AN OUTSTANDING BOOK and an important one, I'd say. Silberman provides not exactly a history of autism, but an history of how it has been known, named, and treated by western medicine from the early twentieth century to the present. It's a history full of bad guesses and unintended harm, but still gradually making progress.
Silberman's first chapter is about Henry Cavendish, an 18th century Englishman and scientist of very eccentric habits; his second is about Leo Rosa, a boy in the contemporary USA, also of very eccentric habits. Leo has been diagnosed as being on the autism spectrum, while Henry lived and died before "autism" was known and named, but both thrived because they were given the space and accommodation they needed.
The knowing and naming went on between Henry and Leo, and it's a story of both progress and regress, of illumination in unlikely partnership with darkness. Hans Asperger and his associates in a Vienna do crucial pioneering in identifying autism, but their work is fatally compromised by association with Nazism and eugenics. Leo Kanner makes comparable progress in the United States, but gets balled up in assumptions about causes and cures (and his own infallibility) to damaging effect.

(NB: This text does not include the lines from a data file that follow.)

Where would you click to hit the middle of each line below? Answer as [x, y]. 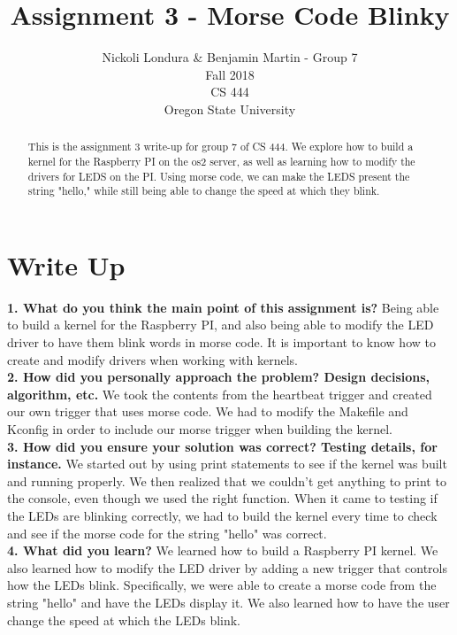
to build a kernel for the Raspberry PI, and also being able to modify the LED [221, 325]
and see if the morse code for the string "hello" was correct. [167, 533]
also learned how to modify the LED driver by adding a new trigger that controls [227, 567]
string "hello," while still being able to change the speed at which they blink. [204, 191]
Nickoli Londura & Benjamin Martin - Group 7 [230, 57]
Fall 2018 [230, 74]
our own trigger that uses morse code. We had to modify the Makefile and [208, 411]
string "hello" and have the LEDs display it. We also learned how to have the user [228, 602]
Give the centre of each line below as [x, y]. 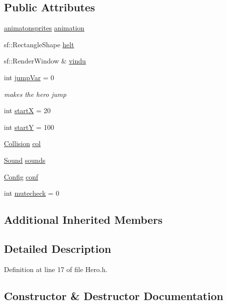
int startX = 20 [28, 110]
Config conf [21, 176]
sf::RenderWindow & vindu [45, 61]
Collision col [22, 143]
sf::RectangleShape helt [39, 44]
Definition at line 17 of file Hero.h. [56, 269]
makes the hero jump [35, 94]
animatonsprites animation [44, 28]
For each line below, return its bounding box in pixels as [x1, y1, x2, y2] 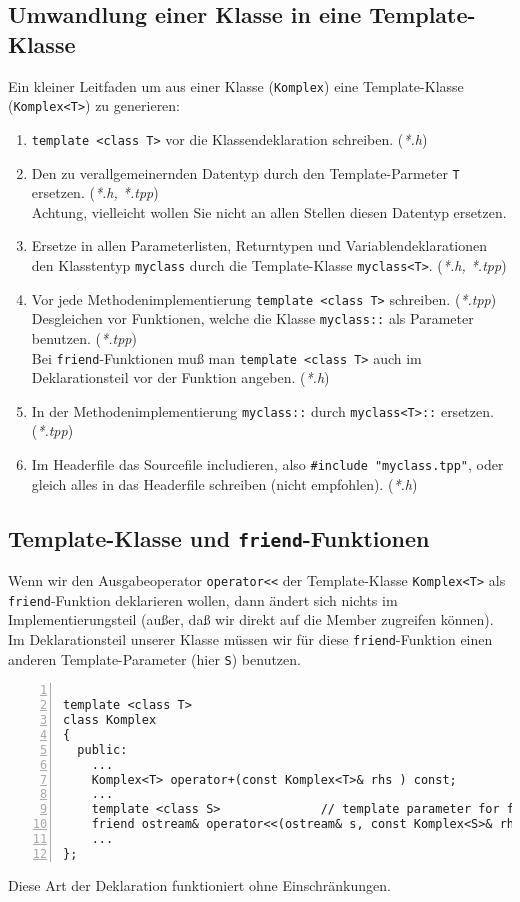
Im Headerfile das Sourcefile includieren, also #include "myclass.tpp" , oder [31, 454, 504, 475]
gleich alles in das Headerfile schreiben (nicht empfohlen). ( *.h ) [31, 473, 418, 494]
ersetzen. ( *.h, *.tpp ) [31, 182, 159, 203]
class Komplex [63, 713, 157, 728]
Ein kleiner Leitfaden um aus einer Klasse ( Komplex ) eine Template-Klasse [8, 75, 464, 96]
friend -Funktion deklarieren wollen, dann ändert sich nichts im [8, 589, 398, 610]
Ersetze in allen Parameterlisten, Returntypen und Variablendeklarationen [31, 235, 488, 256]
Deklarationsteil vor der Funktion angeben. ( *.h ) [31, 367, 330, 388]
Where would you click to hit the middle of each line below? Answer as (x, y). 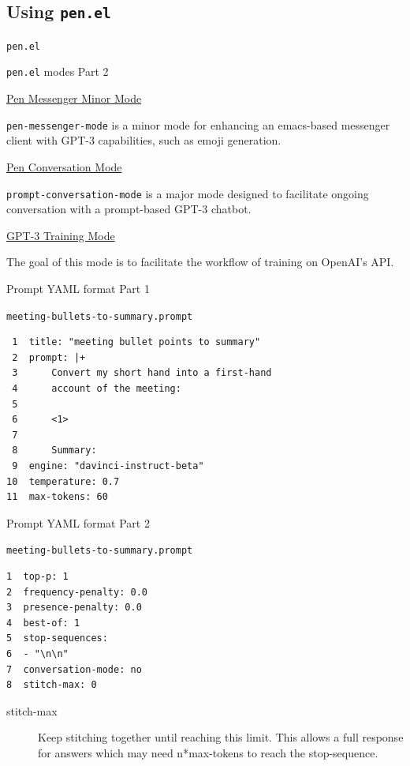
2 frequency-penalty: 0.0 (77, 592)
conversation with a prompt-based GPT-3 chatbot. (129, 209)
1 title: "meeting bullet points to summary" (136, 342)
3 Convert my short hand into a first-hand (142, 373)
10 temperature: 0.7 (63, 481)
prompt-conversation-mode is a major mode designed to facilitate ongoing (188, 193)
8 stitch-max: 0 (52, 685)
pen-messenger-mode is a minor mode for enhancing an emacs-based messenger (198, 124)

Causes and cures are the recurring bugbears of the middle of the book. Whose fault autism is and how to fix it becomes the sole topics of interest among professionals. Eventually, gradually, the parents of autistic children and the autistic themselves start getting their say, and some light breaks through. Rain Man comes out, and a little more light comes through. Adjustments get made, handbooks get rewritten, and children like Leo Rosa are no longer doomed to a lifetime of misunderstanding.
Not that everything is all better for everyone on the spectrum. Progress remains to be made. It's a hopeful story, though, of people eventually being heard and getting something like what they need.